Problem description: An exact reproduction of every record is required.

Data excerpts:
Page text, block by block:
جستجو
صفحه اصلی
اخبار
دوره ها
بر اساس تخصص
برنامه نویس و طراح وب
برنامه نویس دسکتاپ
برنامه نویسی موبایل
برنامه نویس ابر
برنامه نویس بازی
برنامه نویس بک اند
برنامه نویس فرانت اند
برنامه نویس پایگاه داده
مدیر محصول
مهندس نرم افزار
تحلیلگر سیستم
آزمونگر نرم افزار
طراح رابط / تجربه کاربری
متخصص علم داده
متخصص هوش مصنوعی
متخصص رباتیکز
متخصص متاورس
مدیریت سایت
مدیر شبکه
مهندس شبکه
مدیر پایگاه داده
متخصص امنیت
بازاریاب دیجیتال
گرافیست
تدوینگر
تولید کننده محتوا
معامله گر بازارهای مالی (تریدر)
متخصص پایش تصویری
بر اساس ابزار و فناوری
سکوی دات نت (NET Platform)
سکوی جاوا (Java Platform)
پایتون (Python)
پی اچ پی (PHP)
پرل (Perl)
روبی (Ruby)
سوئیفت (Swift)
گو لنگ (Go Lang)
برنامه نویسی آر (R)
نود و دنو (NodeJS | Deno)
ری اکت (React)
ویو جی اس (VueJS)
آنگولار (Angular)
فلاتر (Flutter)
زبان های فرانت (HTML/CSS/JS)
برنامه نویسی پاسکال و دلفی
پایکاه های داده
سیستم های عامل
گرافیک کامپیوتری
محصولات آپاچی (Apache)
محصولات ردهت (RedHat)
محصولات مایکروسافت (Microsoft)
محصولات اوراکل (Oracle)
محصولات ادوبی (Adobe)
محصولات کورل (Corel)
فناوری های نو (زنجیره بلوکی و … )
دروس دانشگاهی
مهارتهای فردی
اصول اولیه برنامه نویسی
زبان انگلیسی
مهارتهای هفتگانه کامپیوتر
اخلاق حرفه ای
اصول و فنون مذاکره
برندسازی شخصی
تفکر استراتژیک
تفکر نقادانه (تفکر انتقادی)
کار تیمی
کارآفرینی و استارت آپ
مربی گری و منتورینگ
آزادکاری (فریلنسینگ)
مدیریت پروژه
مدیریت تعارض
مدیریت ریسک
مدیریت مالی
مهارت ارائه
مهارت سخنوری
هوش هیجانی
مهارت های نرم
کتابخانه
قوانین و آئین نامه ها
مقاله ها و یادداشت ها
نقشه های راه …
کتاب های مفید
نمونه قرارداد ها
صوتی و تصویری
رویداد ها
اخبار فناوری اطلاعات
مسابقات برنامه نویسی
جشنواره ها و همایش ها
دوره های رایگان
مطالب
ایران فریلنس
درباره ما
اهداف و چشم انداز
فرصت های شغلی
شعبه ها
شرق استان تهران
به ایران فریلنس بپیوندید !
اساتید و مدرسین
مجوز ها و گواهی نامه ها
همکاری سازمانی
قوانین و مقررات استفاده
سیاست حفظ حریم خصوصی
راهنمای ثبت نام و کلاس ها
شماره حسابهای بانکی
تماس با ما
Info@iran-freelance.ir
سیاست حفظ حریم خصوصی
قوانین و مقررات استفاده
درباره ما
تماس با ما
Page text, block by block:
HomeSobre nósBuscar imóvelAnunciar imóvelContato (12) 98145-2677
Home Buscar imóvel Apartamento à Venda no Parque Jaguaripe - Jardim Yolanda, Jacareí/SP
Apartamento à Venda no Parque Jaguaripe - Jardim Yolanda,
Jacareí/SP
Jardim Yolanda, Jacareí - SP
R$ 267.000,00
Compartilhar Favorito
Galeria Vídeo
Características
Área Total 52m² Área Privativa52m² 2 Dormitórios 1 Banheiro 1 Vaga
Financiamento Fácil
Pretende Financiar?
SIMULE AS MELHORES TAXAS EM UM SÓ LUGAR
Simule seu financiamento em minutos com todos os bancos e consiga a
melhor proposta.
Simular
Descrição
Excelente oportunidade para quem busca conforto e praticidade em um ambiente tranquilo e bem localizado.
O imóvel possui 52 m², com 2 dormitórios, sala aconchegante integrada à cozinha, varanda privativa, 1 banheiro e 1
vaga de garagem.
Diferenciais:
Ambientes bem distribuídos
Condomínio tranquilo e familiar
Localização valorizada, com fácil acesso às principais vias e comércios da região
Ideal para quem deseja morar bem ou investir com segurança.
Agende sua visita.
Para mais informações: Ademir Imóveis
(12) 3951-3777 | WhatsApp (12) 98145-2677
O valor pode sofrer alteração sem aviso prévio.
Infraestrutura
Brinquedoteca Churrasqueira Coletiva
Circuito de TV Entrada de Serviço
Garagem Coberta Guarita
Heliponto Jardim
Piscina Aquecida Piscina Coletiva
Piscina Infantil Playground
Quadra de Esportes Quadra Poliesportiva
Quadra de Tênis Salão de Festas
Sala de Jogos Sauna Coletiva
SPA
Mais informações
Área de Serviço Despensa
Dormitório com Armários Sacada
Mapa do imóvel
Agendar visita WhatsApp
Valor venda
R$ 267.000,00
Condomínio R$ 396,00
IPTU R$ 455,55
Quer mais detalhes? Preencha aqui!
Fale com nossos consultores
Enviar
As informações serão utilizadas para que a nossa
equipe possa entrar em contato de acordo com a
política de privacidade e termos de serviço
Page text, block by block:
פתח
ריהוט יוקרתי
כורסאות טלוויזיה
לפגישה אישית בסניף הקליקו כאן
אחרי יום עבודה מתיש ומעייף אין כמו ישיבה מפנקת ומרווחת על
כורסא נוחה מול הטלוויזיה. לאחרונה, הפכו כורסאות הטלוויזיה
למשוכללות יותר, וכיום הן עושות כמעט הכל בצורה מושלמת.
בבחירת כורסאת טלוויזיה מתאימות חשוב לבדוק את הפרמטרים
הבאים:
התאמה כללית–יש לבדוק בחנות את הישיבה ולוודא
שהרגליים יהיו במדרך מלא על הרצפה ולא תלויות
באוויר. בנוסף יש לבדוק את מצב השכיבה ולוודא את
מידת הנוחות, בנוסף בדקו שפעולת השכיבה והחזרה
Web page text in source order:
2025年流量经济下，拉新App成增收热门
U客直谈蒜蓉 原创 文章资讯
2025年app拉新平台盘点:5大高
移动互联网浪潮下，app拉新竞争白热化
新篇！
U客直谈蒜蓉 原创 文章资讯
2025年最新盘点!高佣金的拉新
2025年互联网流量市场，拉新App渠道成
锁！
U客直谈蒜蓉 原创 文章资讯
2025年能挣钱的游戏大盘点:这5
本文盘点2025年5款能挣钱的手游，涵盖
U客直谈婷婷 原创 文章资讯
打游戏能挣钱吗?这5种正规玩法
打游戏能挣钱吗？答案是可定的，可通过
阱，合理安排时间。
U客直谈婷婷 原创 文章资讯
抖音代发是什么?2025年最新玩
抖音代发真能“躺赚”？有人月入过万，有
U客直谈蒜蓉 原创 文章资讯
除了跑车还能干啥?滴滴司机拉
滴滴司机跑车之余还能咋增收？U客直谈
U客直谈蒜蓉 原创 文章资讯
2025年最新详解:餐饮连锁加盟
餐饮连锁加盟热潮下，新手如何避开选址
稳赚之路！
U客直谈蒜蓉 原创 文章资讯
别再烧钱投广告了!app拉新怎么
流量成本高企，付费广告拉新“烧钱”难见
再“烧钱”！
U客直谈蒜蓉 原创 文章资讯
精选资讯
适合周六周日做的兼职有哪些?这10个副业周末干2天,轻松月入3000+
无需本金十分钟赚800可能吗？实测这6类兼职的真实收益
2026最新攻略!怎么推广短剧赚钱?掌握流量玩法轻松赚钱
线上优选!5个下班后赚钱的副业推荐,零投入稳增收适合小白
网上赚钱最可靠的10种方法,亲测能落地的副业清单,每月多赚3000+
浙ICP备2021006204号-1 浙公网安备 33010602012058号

Result:
Page text, block by block:
جستجو
صفحه اصلی
اخبار
دوره ها
بر اساس تخصص
برنامه نویس و طراح وب
برنامه نویس دسکتاپ
برنامه نویسی موبایل
برنامه نویس ابر
برنامه نویس بازی
برنامه نویس بک اند
برنامه نویس فرانت اند
برنامه نویس پایگاه داده
مدیر محصول
مهندس نرم افزار
تحلیلگر سیستم
آزمونگر نرم افزار
طراح رابط / تجربه کاربری
متخصص علم داده
متخصص هوش مصنوعی
متخصص رباتیکز
متخصص متاورس
مدیریت سایت
مدیر شبکه
مهندس شبکه
مدیر پایگاه داده
متخصص امنیت
بازاریاب دیجیتال
گرافیست
تدوینگر
تولید کننده محتوا
معامله گر بازارهای مالی (تریدر)
متخصص پایش تصویری
بر اساس ابزار و فناوری
سکوی دات نت (NET Platform)
سکوی جاوا (Java Platform)
پایتون (Python)
پی اچ پی (PHP)
پرل (Perl)
روبی (Ruby)
سوئیفت (Swift)
گو لنگ (Go Lang)
برنامه نویسی آر (R)
نود و دنو (NodeJS | Deno)
ری اکت (React)
ویو جی اس (VueJS)
آنگولار (Angular)
فلاتر (Flutter)
زبان های فرانت (HTML/CSS/JS)
برنامه نویسی پاسکال و دلفی
پایکاه های داده
سیستم های عامل
گرافیک کامپیوتری
محصولات آپاچی (Apache)
محصولات ردهت (RedHat)
محصولات مایکروسافت (Microsoft)
محصولات اوراکل (Oracle)
محصولات ادوبی (Adobe)
محصولات کورل (Corel)
فناوری های نو (زنجیره بلوکی و … )
دروس دانشگاهی
مهارتهای فردی
اصول اولیه برنامه نویسی
زبان انگلیسی
مهارتهای هفتگانه کامپیوتر
اخلاق حرفه ای
اصول و فنون مذاکره
برندسازی شخصی
تفکر استراتژیک
تفکر نقادانه (تفکر انتقادی)
کار تیمی
کارآفرینی و استارت آپ
مربی گری و منتورینگ
آزادکاری (فریلنسینگ)
مدیریت پروژه
مدیریت تعارض
مدیریت ریسک
مدیریت مالی
مهارت ارائه
مهارت سخنوری
هوش هیجانی
مهارت های نرم
کتابخانه
قوانین و آئین نامه ها
مقاله ها و یادداشت ها
نقشه های راه …
کتاب های مفید
نمونه قرارداد ها
صوتی و تصویری
رویداد ها
اخبار فناوری اطلاعات
مسابقات برنامه نویسی
جشنواره ها و همایش ها
دوره های رایگان
مطالب
ایران فریلنس
درباره ما
اهداف و چشم انداز
فرصت های شغلی
شعبه ها
شرق استان تهران
به ایران فریلنس بپیوندید !
اساتید و مدرسین
مجوز ها و گواهی نامه ها
همکاری سازمانی
قوانین و مقررات استفاده
سیاست حفظ حریم خصوصی
راهنمای ثبت نام و کلاس ها
شماره حسابهای بانکی
تماس با ما
Info@iran-freelance.ir
سیاست حفظ حریم خصوصی
قوانین و مقررات استفاده
درباره ما
تماس با ما
Page text, block by block:
HomeSobre nósBuscar imóvelAnunciar imóvelContato (12) 98145-2677
Home Buscar imóvel Apartamento à Venda no Parque Jaguaripe - Jardim Yolanda, Jacareí/SP
Apartamento à Venda no Parque Jaguaripe - Jardim Yolanda,
Jacareí/SP
Jardim Yolanda, Jacareí - SP
R$ 267.000,00
Compartilhar Favorito
Galeria Vídeo
Características
Área Total 52m² Área Privativa52m² 2 Dormitórios 1 Banheiro 1 Vaga
Financiamento Fácil
Pretende Financiar?
SIMULE AS MELHORES TAXAS EM UM SÓ LUGAR
Simule seu financiamento em minutos com todos os bancos e consiga a
melhor proposta.
Simular
Descrição
Excelente oportunidade para quem busca conforto e praticidade em um ambiente tranquilo e bem localizado.
O imóvel possui 52 m², com 2 dormitórios, sala aconchegante integrada à cozinha, varanda privativa, 1 banheiro e 1
vaga de garagem.
Diferenciais:
Ambientes bem distribuídos
Condomínio tranquilo e familiar
Localização valorizada, com fácil acesso às principais vias e comércios da região
Ideal para quem deseja morar bem ou investir com segurança.
Agende sua visita.
Para mais informações: Ademir Imóveis
(12) 3951-3777 | WhatsApp (12) 98145-2677
O valor pode sofrer alteração sem aviso prévio.
Infraestrutura
Brinquedoteca Churrasqueira Coletiva
Circuito de TV Entrada de Serviço
Garagem Coberta Guarita
Heliponto Jardim
Piscina Aquecida Piscina Coletiva
Piscina Infantil Playground
Quadra de Esportes Quadra Poliesportiva
Quadra de Tênis Salão de Festas
Sala de Jogos Sauna Coletiva
SPA
Mais informações
Área de Serviço Despensa
Dormitório com Armários Sacada
Mapa do imóvel
Agendar visita WhatsApp
Valor venda
R$ 267.000,00
Condomínio R$ 396,00
IPTU R$ 455,55
Quer mais detalhes? Preencha aqui!
Fale com nossos consultores
Enviar
As informações serão utilizadas para que a nossa
equipe possa entrar em contato de acordo com a
política de privacidade e termos de serviço
Page text, block by block:
פתח
ריהוט יוקרתי
כורסאות טלוויזיה
לפגישה אישית בסניף הקליקו כאן
אחרי יום עבודה מתיש ומעייף אין כמו ישיבה מפנקת ומרווחת על
כורסא נוחה מול הטלוויזיה. לאחרונה, הפכו כורסאות הטלוויזיה
למשוכללות יותר, וכיום הן עושות כמעט הכל בצורה מושלמת.
בבחירת כורסאת טלוויזיה מתאימות חשוב לבדוק את הפרמטרים
הבאים:
התאמה כללית–יש לבדוק בחנות את הישיבה ולוודא
שהרגליים יהיו במדרך מלא על הרצפה ולא תלויות
באוויר. בנוסף יש לבדוק את מצב השכיבה ולוודא את
מידת הנוחות, בנוסף בדקו שפעולת השכיבה והחזרה
Web page text in source order:
2025年流量经济下，拉新App成增收热门
U客直谈蒜蓉 原创 文章资讯
2025年app拉新平台盘点:5大高
移动互联网浪潮下，app拉新竞争白热化
新篇！
U客直谈蒜蓉 原创 文章资讯
2025年最新盘点!高佣金的拉新
2025年互联网流量市场，拉新App渠道成
锁！
U客直谈蒜蓉 原创 文章资讯
2025年能挣钱的游戏大盘点:这5
本文盘点2025年5款能挣钱的手游，涵盖
U客直谈婷婷 原创 文章资讯
打游戏能挣钱吗?这5种正规玩法
打游戏能挣钱吗？答案是可定的，可通过
阱，合理安排时间。
U客直谈婷婷 原创 文章资讯
抖音代发是什么?2025年最新玩
抖音代发真能“躺赚”？有人月入过万，有
U客直谈蒜蓉 原创 文章资讯
除了跑车还能干啥?滴滴司机拉
滴滴司机跑车之余还能咋增收？U客直谈
U客直谈蒜蓉 原创 文章资讯
2025年最新详解:餐饮连锁加盟
餐饮连锁加盟热潮下，新手如何避开选址
稳赚之路！
U客直谈蒜蓉 原创 文章资讯
别再烧钱投广告了!app拉新怎么
流量成本高企，付费广告拉新“烧钱”难见
再“烧钱”！
U客直谈蒜蓉 原创 文章资讯
精选资讯
适合周六周日做的兼职有哪些?这10个副业周末干2天,轻松月入3000+
无需本金十分钟赚800可能吗？实测这6类兼职的真实收益
2026最新攻略!怎么推广短剧赚钱?掌握流量玩法轻松赚钱
线上优选!5个下班后赚钱的副业推荐,零投入稳增收适合小白
网上赚钱最可靠的10种方法,亲测能落地的副业清单,每月多赚3000+
浙ICP备2021006204号-1 浙公网安备 33010602012058号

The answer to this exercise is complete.